Health Check Exception Troubleshooting
Scenario introduction
The health check for a load balancer periodically detects the status of real servers or services, ensuring the load balancer only routes traffic to servers in normal operating condition. Through health checks, the load balancer can monitor backend server availability in real time, quickly detect and isolate faulty nodes, and maintain system stability and performance. Occasionally, unexplained health check anomalies may arise. This document introduces possible causes of such anomalies and their troubleshooting methods.
Troubleshooting steps
Check RS security group configuration
Typically, real servers are configured to allow health check traffic from BLB instances by default. For certain models without this capability or where default pass-through is disabled, health check traffic may be blocked by the security group settings on the real servers. To resolve this, configure the security group to allow inbound traffic from: 100.64.0.0/10 (IPv4) or 2403:ed40:f200::/40 (IPv6), with the protocol matching the health check protocol and the port set to the configured health check port. If no health check port is configured in BLB, the default port is the service port of the real server. Once configured, the real server will properly allow health check traffic within this range.

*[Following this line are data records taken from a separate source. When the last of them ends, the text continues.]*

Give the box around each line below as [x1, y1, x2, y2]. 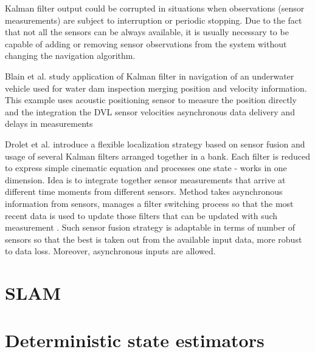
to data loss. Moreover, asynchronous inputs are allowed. [5, 245, 216, 257]
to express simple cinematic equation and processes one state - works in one [5, 161, 287, 174]
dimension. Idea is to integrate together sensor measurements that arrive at [5, 173, 286, 186]
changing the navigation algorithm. [5, 49, 136, 62]
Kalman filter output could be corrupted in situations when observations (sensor [5, 2, 305, 14]
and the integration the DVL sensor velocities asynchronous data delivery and [5, 105, 295, 118]
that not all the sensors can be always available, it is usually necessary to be [5, 25, 289, 38]
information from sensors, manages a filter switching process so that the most [5, 197, 294, 209]
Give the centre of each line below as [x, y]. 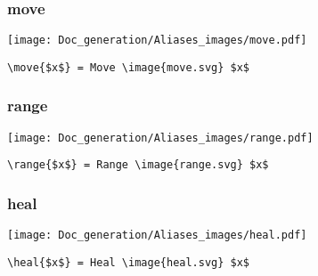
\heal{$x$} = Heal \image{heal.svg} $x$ [129, 262]
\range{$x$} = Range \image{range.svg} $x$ [138, 165]
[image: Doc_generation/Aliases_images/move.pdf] [157, 41]
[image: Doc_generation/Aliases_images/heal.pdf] [157, 235]
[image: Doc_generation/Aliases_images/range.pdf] [160, 138]
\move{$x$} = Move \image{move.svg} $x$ [129, 67]
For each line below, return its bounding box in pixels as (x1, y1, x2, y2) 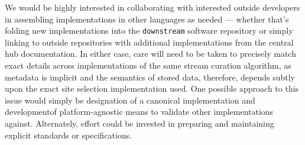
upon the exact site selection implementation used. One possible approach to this (5, 82, 299, 95)
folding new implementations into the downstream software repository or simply (5, 24, 293, 37)
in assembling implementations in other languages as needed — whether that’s (5, 12, 289, 25)
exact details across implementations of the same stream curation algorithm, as (5, 59, 291, 72)
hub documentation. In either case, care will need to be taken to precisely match (5, 47, 296, 60)
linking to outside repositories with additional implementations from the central (5, 36, 294, 48)
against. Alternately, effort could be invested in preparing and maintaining (5, 117, 274, 129)
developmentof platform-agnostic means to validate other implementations (5, 105, 274, 118)
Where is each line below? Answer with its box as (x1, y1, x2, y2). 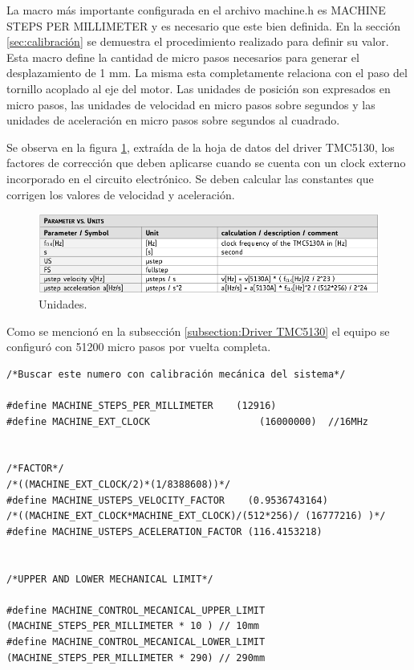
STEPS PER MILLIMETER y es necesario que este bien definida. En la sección (6, 17, 400, 34)
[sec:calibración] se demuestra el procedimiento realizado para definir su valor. (6, 33, 389, 50)
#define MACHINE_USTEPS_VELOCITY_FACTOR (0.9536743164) (6, 494, 328, 506)
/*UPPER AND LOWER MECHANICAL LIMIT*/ (6, 573, 213, 585)
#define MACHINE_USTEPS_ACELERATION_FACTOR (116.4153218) (6, 525, 323, 537)
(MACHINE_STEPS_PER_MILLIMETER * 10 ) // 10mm (6, 620, 259, 632)
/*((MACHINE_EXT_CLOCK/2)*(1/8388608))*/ (6, 479, 231, 491)
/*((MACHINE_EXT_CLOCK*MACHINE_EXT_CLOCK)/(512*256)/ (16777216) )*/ (6, 510, 386, 522)
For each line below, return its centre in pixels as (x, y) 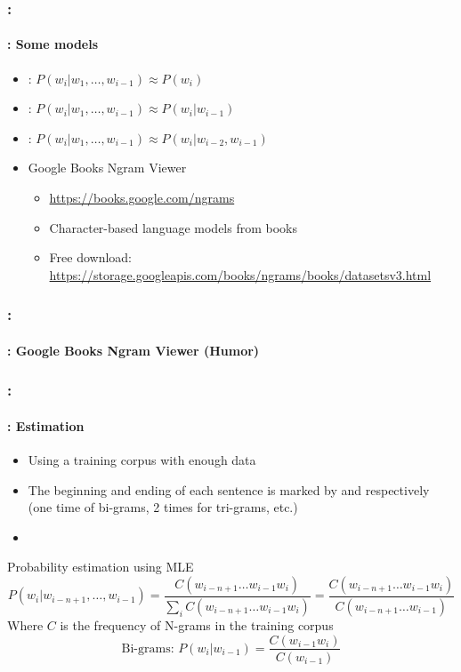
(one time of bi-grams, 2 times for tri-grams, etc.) (163, 507)
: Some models (53, 44)
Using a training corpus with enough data (142, 460)
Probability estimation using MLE (101, 567)
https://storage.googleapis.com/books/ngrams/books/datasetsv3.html (240, 274)
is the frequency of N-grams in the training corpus (197, 624)
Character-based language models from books (173, 227)
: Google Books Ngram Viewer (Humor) (133, 350)
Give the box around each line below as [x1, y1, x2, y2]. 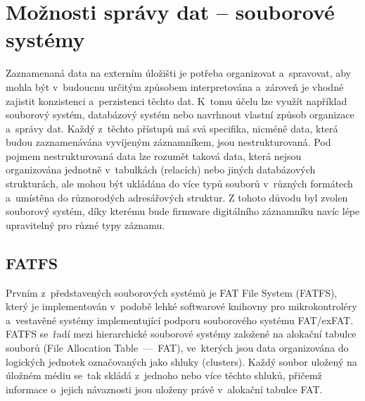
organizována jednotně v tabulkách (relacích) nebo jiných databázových [6, 162, 316, 177]
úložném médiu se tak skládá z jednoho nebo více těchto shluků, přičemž [6, 368, 322, 383]
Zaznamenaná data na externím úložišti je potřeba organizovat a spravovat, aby [6, 66, 352, 80]
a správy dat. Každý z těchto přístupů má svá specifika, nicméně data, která [6, 121, 338, 135]
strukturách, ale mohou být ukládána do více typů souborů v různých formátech [6, 176, 353, 191]
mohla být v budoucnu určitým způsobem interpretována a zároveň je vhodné [6, 79, 344, 94]
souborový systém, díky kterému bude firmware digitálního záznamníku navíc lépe [6, 204, 360, 218]
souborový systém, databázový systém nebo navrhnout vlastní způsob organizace [6, 107, 354, 122]
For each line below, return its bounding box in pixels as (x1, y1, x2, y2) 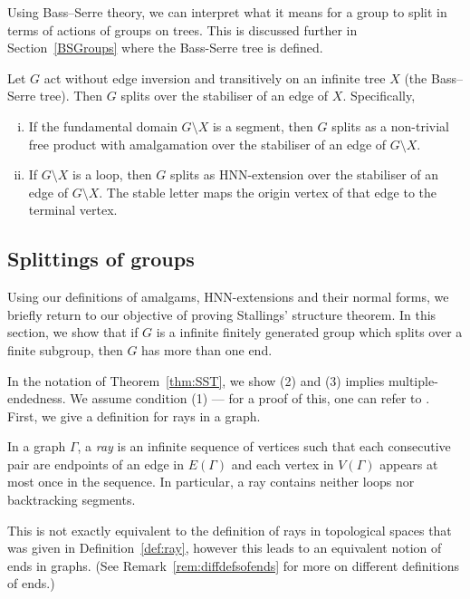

Check Host configuration (for HTTP/HTTPS listeners)
In certain real server setups, cases where the Host field in the HTTP header is null may be blocked to prevent abnormal requests. To address health check anomalies caused by this issue when configuring the backend open protocol for HTTP and HTTPS, set the Host header parameter to the intended domain name.
Check the real server port service configuration
When a separate health check port is specified, it may differ from the actual service port provided by the real server. In this situation, you need to start the corresponding service on the health check port of the real server to properly respond to the health check requests from the BLB instance.
- The service needs to be exposed on 0.0.0.0, which can be confirmed using the
netstat -antup(Linux) ornetstat -ano(Windows) command. - The service must correctly respond to the specified health check request protocol or method.
- If expected response conditions are configured, the service's returned response must meet these conditions to be considered successful.
Other possible scenarios
If the health check anomaly is not caused by the above issues, follow these steps to troubleshoot:
- Ensure that the real server has the required service port enabled.
- Verify whether protective software like firewalls within the real server are blocking health check messages.
- Ensure there are no iptables rules restricting the real server.
- Confirm that the client can directly access the real server's application service without issues.
- Check whether the Load Balancer's health check parameters are configured properly.
- For Layer 7 (HTTP/HTTPS) listeners, it is generally recommended to use static pages for health checks.
- Verify whether high load on the real server is causing slow external response times.